UnitedHealth Group, the largest provider of Medicare Advantage plans in the U.S., is reportedly under a criminal investigation by the Department of Justice (DOJ) for potential Medicare fraud, according to anonymous sources cited by The Wall Street Journal.

The investigation, led by the DOJ's health care fraud unit, has reportedly been ongoing since at least last summer. UnitedHealth has stated that it has not received any official notification of an investigation and maintains the integrity of its Medicare Advantage program.
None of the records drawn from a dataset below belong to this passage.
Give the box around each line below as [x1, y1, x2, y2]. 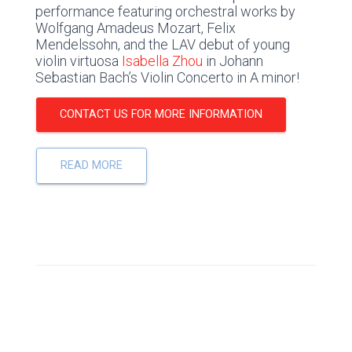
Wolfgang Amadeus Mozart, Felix [35, 20, 236, 37]
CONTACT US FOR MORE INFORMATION [60, 108, 262, 122]
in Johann [203, 53, 263, 70]
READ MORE [60, 159, 123, 173]
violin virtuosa [35, 53, 119, 70]
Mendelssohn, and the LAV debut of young [35, 36, 290, 53]
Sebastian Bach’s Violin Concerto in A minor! [35, 69, 299, 86]
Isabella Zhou [119, 53, 203, 70]
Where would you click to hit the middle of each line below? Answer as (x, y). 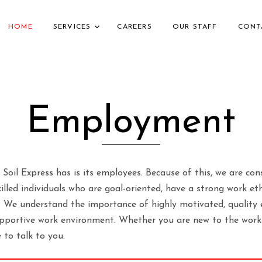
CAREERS (135, 27)
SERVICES (72, 27)
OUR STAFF (195, 27)
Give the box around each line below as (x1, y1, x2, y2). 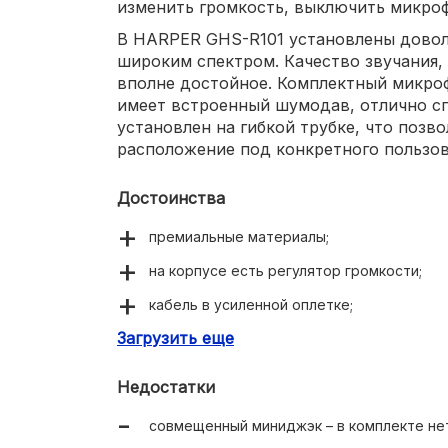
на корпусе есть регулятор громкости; (149, 261, 422, 279)
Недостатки (117, 376, 215, 397)
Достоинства (117, 187, 225, 208)
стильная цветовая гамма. (149, 363, 333, 381)
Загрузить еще (117, 327, 234, 348)
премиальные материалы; (149, 227, 329, 245)
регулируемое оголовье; (149, 329, 323, 347)
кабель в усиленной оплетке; (149, 295, 353, 313)
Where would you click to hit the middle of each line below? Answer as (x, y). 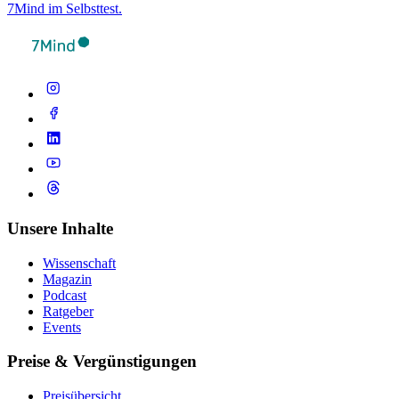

The inquiry adds to multiple existing government investigations into UnitedHealth, including potential antitrust issues and a civil probe into its Medicare billing practices. The civil case, which involves allegations that UnitedHealth submitted inaccurate diagnoses for payment amounting to $2 billion, has faced judicial scrutiny with a court-appointed special master recommending dismissal due to insufficient evidence.

The company's leadership has recently seen changes with CEO Andrew Witty stepping down and chairman Stephen Hemsley taking over, amid other challenges including cybersecurity incidents and rising medical costs that led to the suspension of UnitedHealth's 2025 financial outlook.

The reported DOJ probe highlights ongoing regulatory and compliance scrutiny on Medicare Advantage programs and the broader health insurer landscape. While the exact nature of any potential criminal allegations remains unclear, the case underscores the complex oversight environment insurers face regarding government reimbursement programs and billing practices.